I don't know which approach is most useful to the community, given the various tools that might want to consume these schemas? Is it most useful to be able to validate against a whole zarr.json file or against the root.attrs as loaded in hand via zarr-python?
In the case of ome-ngff-validator I'm happy to use either approach, so I just wanted to flag it up for discussion in case others have strong views?

rfc/2/index.md

normanrz · 2024-07-08T19:24:54Z

Is there a json schema for the base zarr.json where we could plug in the OME-Zarr metadata schema? cc @d-v-b

d-v-b · 2024-07-08T19:28:14Z

Is there a json schema for the base zarr.json where we could plug in the OME-Zarr metadata schema? cc @d-v-b

I'm not aware of one, but we should a) make one b) include it with the zarr v3 spec. Were I to work on this today, I would start by fixing up the rather meager v3 support in pydantic-zarr, and then use that to generate the schema.

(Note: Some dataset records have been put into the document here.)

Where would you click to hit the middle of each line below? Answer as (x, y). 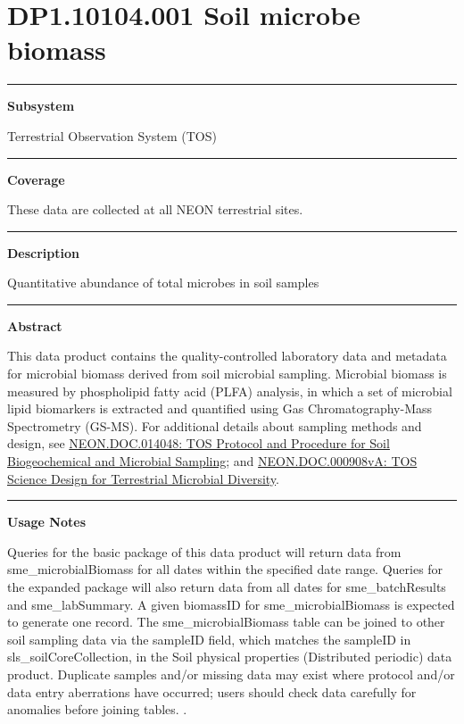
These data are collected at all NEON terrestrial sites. (155, 209)
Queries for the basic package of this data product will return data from (204, 551)
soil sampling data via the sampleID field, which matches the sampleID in (209, 639)
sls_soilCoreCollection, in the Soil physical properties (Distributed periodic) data (230, 657)
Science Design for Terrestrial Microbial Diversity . (143, 478)
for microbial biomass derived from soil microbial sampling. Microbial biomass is (227, 374)
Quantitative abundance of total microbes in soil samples (163, 283)
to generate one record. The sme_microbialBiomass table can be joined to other (226, 622)
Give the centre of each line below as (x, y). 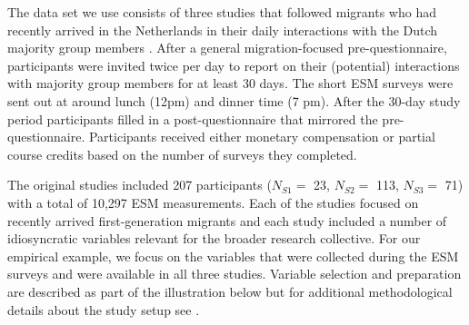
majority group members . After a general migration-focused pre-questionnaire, (227, 48)
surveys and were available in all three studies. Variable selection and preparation (234, 274)
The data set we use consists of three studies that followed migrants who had (222, 12)
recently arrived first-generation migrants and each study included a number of (227, 220)
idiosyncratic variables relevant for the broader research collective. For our (214, 238)
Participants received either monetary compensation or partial (262, 137)
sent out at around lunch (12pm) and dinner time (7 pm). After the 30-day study (234, 100)
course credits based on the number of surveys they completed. (182, 154)
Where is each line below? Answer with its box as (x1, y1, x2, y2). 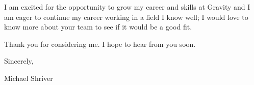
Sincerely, (4, 55, 34, 66)
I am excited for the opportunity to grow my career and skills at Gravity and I (4, 2, 250, 12)
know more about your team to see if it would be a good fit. (4, 21, 192, 32)
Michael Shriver (4, 72, 53, 83)
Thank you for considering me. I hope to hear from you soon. (4, 38, 196, 49)
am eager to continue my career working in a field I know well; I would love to (4, 11, 248, 22)

But any way of generating such a schema is valid.

LDeakin · 2024-07-10T23:40:02Z

latest/index.bs

-If part of [[#multiscale-md]], the length of "axes" MUST be equal to the number of dimensions of the arrays that contain the image data.
+The "axes" are used as part of [[#multiscale-md]]. The length of "axes" MUST be equal to the number of dimensions of the arrays that contain the image data.
+
+The "dimension_names" attribute in the `zarr.json` of the Zarr array of a multiscale level MUST match the names in the "axes" metadata.


"dimension_names" are redundant in an OME-Zarr multiscale image, so must they be mandatory? Perhaps this restriction could be relaxed to something like:

If the "dimension_names" attribute is specified in the zarr.json of the Zarr array of a multilscale level, it SHOULD match the names in the "axes" metadata.

This will enable arrays with undesirable/non-descriptive/missing dimension names to be used in an OME-Zarr hierarchy without any array metadata changes.

I am open to discuss this. Weakening this restriction could cause conflicts between the array metadata and the OME-Zarr metadata. We would need to define a precedence order.
I wonder what the circumstances would be that you can add the OME-Zarr metadata on the group level, but cannot adjust the array metadata to match the "dimensions_names" attribute?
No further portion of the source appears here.